Он наклонил свою седую голову и, не пытаясь сдерживаться, заплакал: «Я плакал и тогда, когда увидел его, плачу и теперь, когда его вспоминаю. Кто была мать, которая его потеряла? Кто была жена, которая его искала? Кто были дети, смотревшие на дорогу с надеждой ещё раз его увидеть? Прошли годы, и наши сёла остались без священников и богослужения. Мы с трудом находили священника, который благословлял бы наших детей и овец, а теперь это стало ещё труднее. Некоторые говорят: «В наше время телевидение приносит литургию прямо к нам на дом». Ну да, только не Христа. Если можешь, попробуй, причастись по телевизору».
Тем долгим вечером наша беседа превратилась в настоящее священнодействие… Уроженец островов и валахи натянули основу, на которой начала ткать прекрасные цветы любовь и взаимное уважение.
ИСПОВЕДИ
Исповедь Давелиса
(рассказ об отце Николае Планасе, который я услышал, когда учился на богословском факультете)
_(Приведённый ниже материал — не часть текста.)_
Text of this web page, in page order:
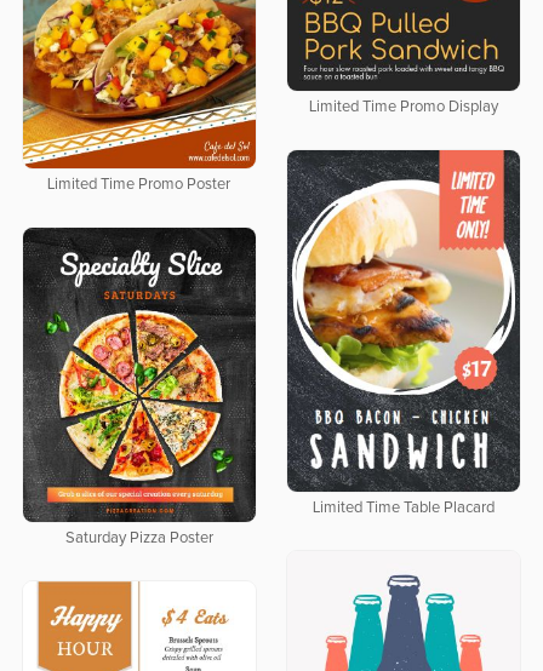
Limited Time Promo Display
Limited Time Promo Poster
Limited Time Table Placard
Saturday Pizza Poster

Однажды во время Великого поста 1966 года я слушал лекцию по нравственному богословию в первой аудитории богословского факультета. Лекцию читал Иоанн Кармирис, человек мудрый и образованный, с прекрасным для мужчины характером: строгим и мужественным. Среди преподавателей он был единственным, кто имел смелость заявлять о поспешности действий православных иерархов, направленных на объединение с католиками. Он говорил: «Пусть патриарх Афинагор не думает, будто объединение Церквей – это поцелуи и объятия. Всё, что не касается вопросов веры, – несерьёзно. Неужели в Церкви догматика стала ненужной? Отказаться от неё – всё равно, что вынуть у Церкви сердце и сделать её детей слепыми, чтобы они не знали, откуда пришли и куда идут».
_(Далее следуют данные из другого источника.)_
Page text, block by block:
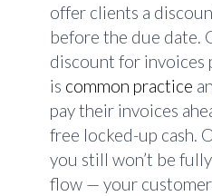
offer clients a
before the due date.
discount for invoices
is common practice
pay their invoices
free locked-up cash.
you still won’t be
flow — your
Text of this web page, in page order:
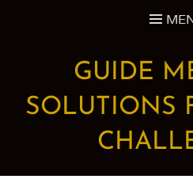
GUIDE
SOLUTIONS
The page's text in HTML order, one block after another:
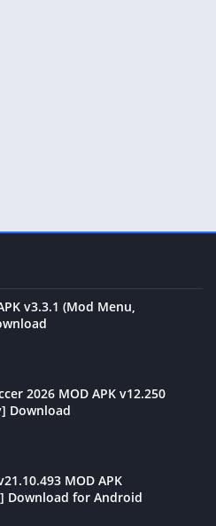
v3.3.1 (Mod Menu,
2026 MOD APK v12.250
Download
MOD APK
Download for Android
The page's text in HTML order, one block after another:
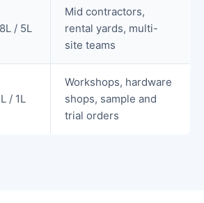
/ 5L
Mid contractors,
rental yards, multi-
site teams
/ 1L
Workshops, hardware
shops, sample and
trial orders
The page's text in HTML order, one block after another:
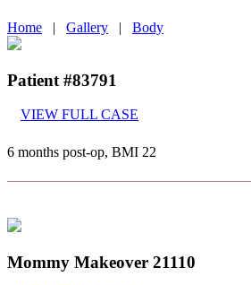
Home | Gallery | Body
Patient #83791
VIEW FULL CASE
6 months post-op, BMI 22
Mommy Makeover 21110

Этот прекрасный преподаватель догматического и нравственного богословия иногда рассказывал нам истории, связанные с таинством исповеди. Среди прочего он говорил, что у всех людей бывает необходимость открыть кому-то свою душу: «Испытывать обличения совести – одно из самых тяжёлых мучений. И даже самым отъявленным разбойникам и злодеям нужен человек, которому можно было бы довериться, они ищут какого-нибудь благоговейного священника, чтобы исповедаться ему».